I have read this paper carefully. Unfortunately, this paper is totally out of my research area. Therefore, I cannot capture the brilliance of this paper.

伦理问题详情

审稿意见

评分: 5置信度: 42024-11-03

The paper presents a novel approach to CIL called Autoencoder-based Hybrid Replay (AHR). This method combines exemplar and generative replay techniques to address key challenges in CIL, such as task confusion and catastrophic forgetting (CF). The hybrid autoencoder (HAE) serves as both a discriminative and generative model, storing data in a compressed latent space with minimal memory (O(0.1t)) compared to traditional exemplar methods (O(t)). The use of charged particle system energy minimization (CPSEM) and a repulsive force algorithm (RFA) aids in optimal placement of class centroids in the latent space. The experimental results indicate that AHR consistently outperforms existing baselines across five benchmarks.

优点

The combination of generative and exemplar replay in a single system that minimizes memory while maintaining high performance is novel.
The proposed method achieves a significant reduction in memory requirements (O(0.1t)), which is crucial for scalability in CIL.
Comprehensive experiments across multiple benchmarks and comparisons with state-of-the-art (SOTA) methods demonstrate the robustness of AHR.

缺点

-The paper lacks exploration of real-world applications or more complex, dynamic scenarios beyond standard benchmarks. -Performance could be impacted if the autoencoder's compression and reconstruction capabilities are not well-optimized.
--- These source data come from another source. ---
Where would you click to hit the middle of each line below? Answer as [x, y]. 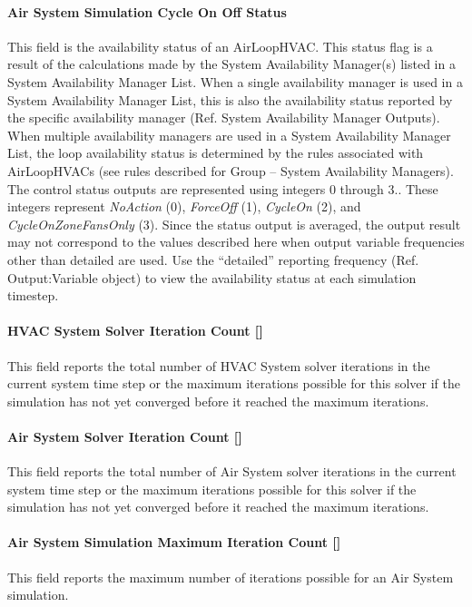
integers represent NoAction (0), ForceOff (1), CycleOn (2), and [184, 206]
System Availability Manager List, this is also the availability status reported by [230, 99]
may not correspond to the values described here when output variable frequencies [236, 242]
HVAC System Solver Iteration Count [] [135, 331]
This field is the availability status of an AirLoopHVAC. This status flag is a [220, 46]
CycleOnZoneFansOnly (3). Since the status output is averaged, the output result [234, 224]
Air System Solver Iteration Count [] [125, 436]
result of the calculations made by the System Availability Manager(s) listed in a [231, 64]
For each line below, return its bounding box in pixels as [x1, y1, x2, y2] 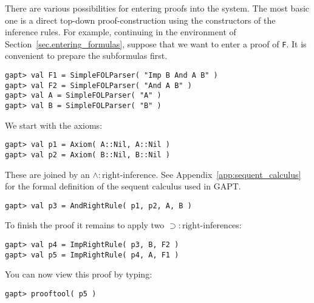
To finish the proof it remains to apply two [5, 219, 165, 231]
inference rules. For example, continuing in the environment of [5, 26, 236, 38]
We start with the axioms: [5, 118, 103, 131]
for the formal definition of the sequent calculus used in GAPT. [5, 180, 241, 192]
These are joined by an [5, 168, 90, 180]
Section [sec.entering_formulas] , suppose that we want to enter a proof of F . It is [5, 37, 307, 50]
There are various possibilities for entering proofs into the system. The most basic [5, 2, 310, 14]
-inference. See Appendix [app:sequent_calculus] [120, 168, 301, 180]
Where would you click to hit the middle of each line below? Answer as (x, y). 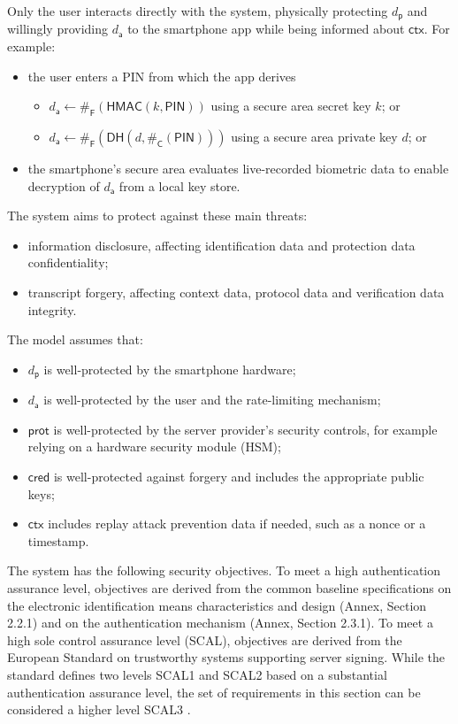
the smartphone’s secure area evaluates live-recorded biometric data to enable (238, 169)
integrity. (52, 309)
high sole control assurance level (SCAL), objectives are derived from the (205, 639)
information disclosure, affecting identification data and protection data (221, 245)
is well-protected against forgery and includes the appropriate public (239, 477)
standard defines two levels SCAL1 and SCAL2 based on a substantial (197, 674)
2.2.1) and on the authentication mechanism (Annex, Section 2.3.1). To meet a (220, 623)
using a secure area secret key (291, 106)
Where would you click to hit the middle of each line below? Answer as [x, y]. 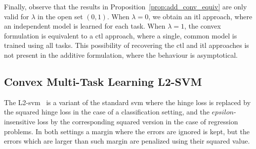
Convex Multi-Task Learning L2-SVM [103, 81]
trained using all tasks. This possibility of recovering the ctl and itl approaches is [127, 45]
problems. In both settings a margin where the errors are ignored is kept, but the [127, 131]
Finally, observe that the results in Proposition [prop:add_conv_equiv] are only [126, 6]
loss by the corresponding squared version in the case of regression [138, 121]
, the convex [203, 26]
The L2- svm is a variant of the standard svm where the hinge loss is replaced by [128, 102]
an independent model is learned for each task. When [85, 26]
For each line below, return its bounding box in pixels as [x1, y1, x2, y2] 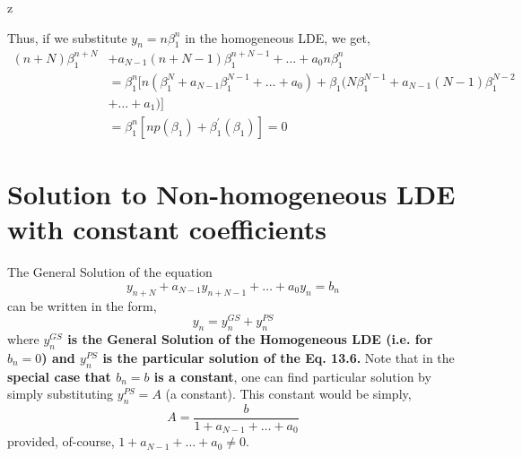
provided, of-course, [7, 432, 115, 451]
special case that [7, 366, 111, 385]
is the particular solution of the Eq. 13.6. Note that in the [102, 348, 455, 366]
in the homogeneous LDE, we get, [185, 28, 370, 47]
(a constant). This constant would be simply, [165, 384, 412, 403]
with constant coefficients [7, 211, 326, 247]
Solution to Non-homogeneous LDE [7, 176, 456, 211]
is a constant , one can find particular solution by [153, 366, 431, 385]
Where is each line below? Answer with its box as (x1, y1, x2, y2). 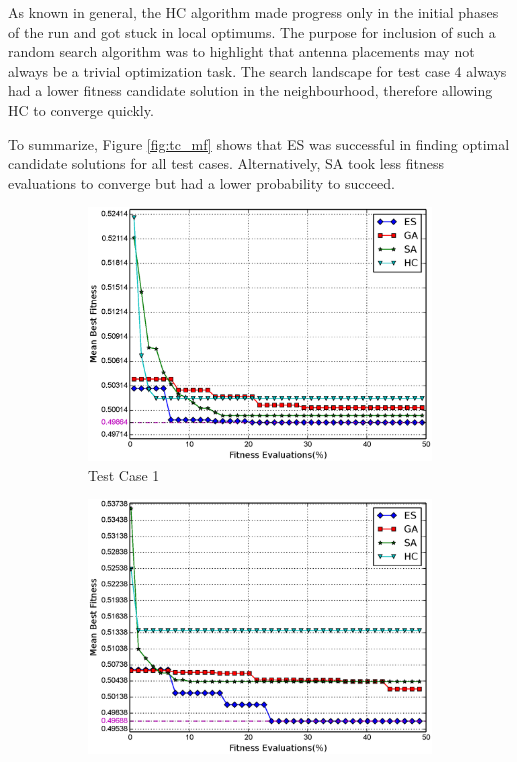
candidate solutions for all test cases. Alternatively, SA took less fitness (8, 153, 444, 174)
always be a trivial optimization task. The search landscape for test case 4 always (8, 60, 507, 81)
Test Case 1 (88, 464, 160, 485)
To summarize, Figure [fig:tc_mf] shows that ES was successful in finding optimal (8, 133, 510, 154)
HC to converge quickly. (8, 99, 154, 120)
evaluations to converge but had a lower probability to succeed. (8, 172, 395, 193)
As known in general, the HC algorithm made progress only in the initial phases (8, 2, 499, 22)
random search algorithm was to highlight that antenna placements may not (8, 41, 475, 62)
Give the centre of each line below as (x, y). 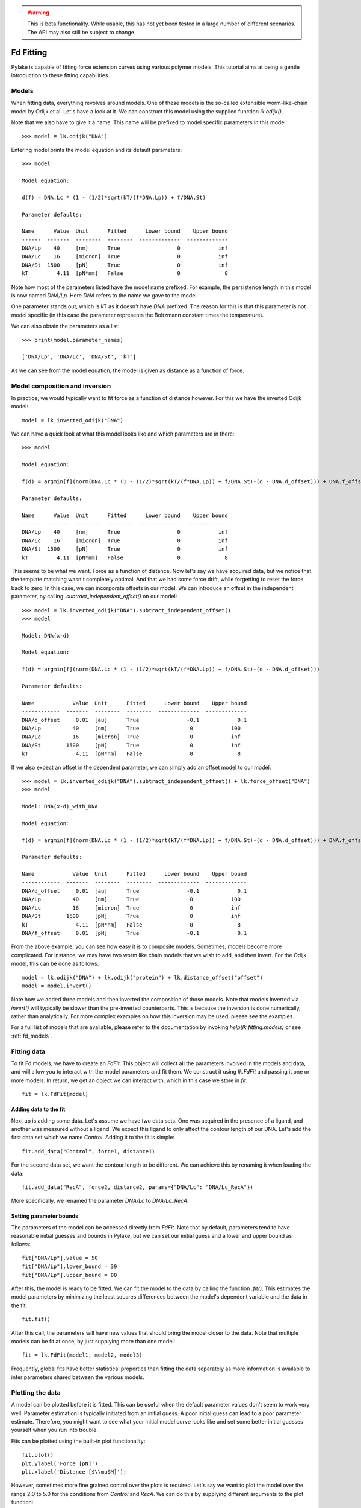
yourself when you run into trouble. (55, 1430)
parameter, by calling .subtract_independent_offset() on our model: (94, 597)
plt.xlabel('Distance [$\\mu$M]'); (74, 1472)
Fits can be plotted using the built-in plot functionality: (78, 1441)
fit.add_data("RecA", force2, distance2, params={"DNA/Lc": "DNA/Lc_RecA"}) (138, 1187)
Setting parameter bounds (45, 1216)
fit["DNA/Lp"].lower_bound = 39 (69, 1266)
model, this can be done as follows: (55, 964)
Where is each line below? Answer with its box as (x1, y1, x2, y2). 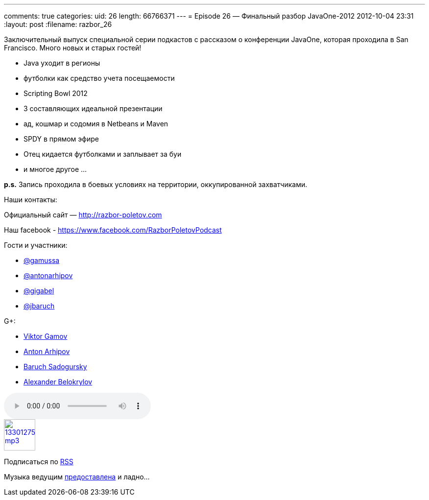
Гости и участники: (4, 241, 68, 249)
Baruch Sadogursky (24, 362, 87, 371)
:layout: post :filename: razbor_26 (4, 20, 112, 28)
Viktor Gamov (24, 332, 68, 340)
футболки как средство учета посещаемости (24, 74, 175, 82)
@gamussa (24, 256, 60, 264)
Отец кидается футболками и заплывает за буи (24, 150, 182, 158)
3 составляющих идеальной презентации (24, 104, 163, 113)
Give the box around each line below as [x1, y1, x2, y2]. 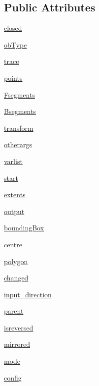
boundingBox [4, 222, 44, 233]
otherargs [4, 139, 32, 150]
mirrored [4, 339, 31, 349]
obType [4, 39, 27, 50]
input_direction [4, 289, 52, 299]
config [4, 372, 22, 383]
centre [4, 239, 22, 249]
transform [4, 122, 33, 133]
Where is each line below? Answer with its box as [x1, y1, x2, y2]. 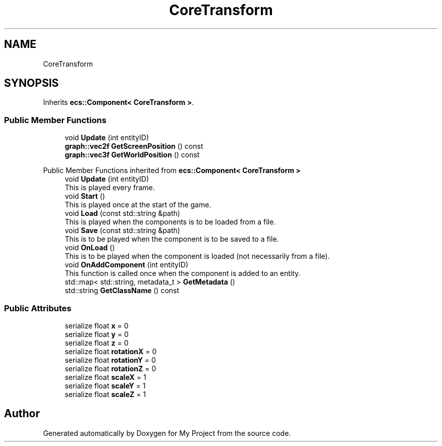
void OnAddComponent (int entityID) [65, 260, 188, 269]
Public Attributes [4, 303, 72, 313]
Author [4, 407, 40, 420]
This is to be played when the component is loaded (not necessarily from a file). [65, 252, 330, 261]
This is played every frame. [65, 183, 155, 192]
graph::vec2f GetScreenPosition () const [65, 142, 203, 151]
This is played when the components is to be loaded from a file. [65, 217, 276, 227]
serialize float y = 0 [65, 329, 129, 339]

While memory reduction is emphasized, the impact of this method on significantly larger-scale datasets or more diverse data distributions is not detailed.

问题

What are the specific challenges encountered when integrating CPSEM and RFA into existing architectures?
Have you considered applying AHR to non-vision data, such as text or audio?

撤稿通知

2024-11-15

I have read and agree with the venue's withdrawal policy on behalf of myself and my co-authors.